Computer Engineering and Applications ›› 2019, Vol. 55 ›› Issue (10): 161-168.DOI: 10.3778/j.issn.1002-8331.1808-0006

Previous Articles     Next Articles

Comparative Density Peaks Clustering Based on [K]-Nearest Neighbors

DU Pei, CHENG Xiaorong   

  1. School of Control and Computer Engineering, North China Electric Power University, Baoding, Hebei 071000, China
  • Online:2019-05-15 Published:2019-05-13

一种基于[K]近邻的比较密度峰值聚类算法

杜  沛,程晓荣   

  1. 华北电力大学 控制与计算机工程学院,河北 保定 071000

Abstract: The clustering effect of the Fast Search and Discovery Density Peak Clustering Algorithm(CFSFDP) relies heavily on the subjective setting of the truncation distance [dc], while the determination of the optimum value is not easy, and when dealing with the data sets with complex structure and large variations in density, the distinction generated by CFSFDP algorithm between the cluster center points and the non-cluster center points in the decision graph is not obvious enough, making the selection of the cluster centers difficult. Aiming at these problems, the algorithm is optimized and a Comparative Density Peak Clustering algorithm based on K-Nearest Neighbors(CDPC-KNN) is proposed. The algorithm combines the concept of K-nearest neighbors to redefine the measurement method of truncation distance and local density. It can adaptively generate the truncation distance for arbitrary datasets, and make the calculation results of local density more consistent with the real distribution of data. Meanwhile, the distance comparison quantity is introduced to replace the distance parameter, so that the cluster centers are more obvious on the decision graph. The experimental results show that the clustering effect of CDPC-KNN algorithm is better than CFSFDP algorithm and DBSCAN algorithm in general. The separation experiment shows that the new algorithm effectively improves the discrimination between cluster center points and non-cluster center points.

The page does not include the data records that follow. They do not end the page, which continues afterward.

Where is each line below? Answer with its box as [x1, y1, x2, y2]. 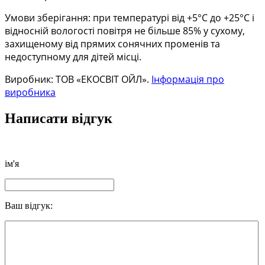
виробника [5, 86, 56, 99]
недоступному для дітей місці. [5, 50, 141, 64]
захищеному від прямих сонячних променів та [5, 37, 220, 51]
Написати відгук [5, 111, 112, 127]
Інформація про [151, 73, 224, 86]
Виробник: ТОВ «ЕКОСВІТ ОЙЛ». [5, 73, 151, 86]
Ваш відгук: [5, 201, 53, 211]
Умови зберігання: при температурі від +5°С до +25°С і [5, 11, 254, 25]

Key words: clustering algorithm, density peaks, K-nearest neighbors, decision graph, cluster centers

摘要: 快速搜索与发现密度峰值聚类算法(Fast Search and Discovery Density Peak Clustering Algorithm,CFSFDP)的聚类效果十分依赖截断距离[dc]的主观选取,而最佳[dc]值的确定并不容易,并且当处理分布复杂、密度变化大的数据集时,算法生成的决策图中类簇中心点与非类簇中心点的区分不够明显,使类簇中心的选取变得困难。针对这些问题,对其算法进行了优化,并提出了基于K近邻的比较密度峰值聚类算法(Comparative Density Peak Clustering algorithm Based on K-Nearest Neighbors,CDPC-KNN)。算法结合K近邻概念重新定义了截断距离和局部密度的度量方法,对任意数据集能自适应地生成截断距离,并使局部密度的计算结果更符合数据的真实分布。同时在决策图中引入距离比较量代替原距离参数,使类簇中心在决策图上更加明显。通过实验验证,CDPC-KNN算法的聚类效果整体上优于CFSFDP算法与DBSCAN算法,分离度实验表明新算法使类簇中心与非类簇中心点的区分度得到有效提高。

关键词: 聚类算法, 密度峰值, K近邻, 决策图, 类簇中心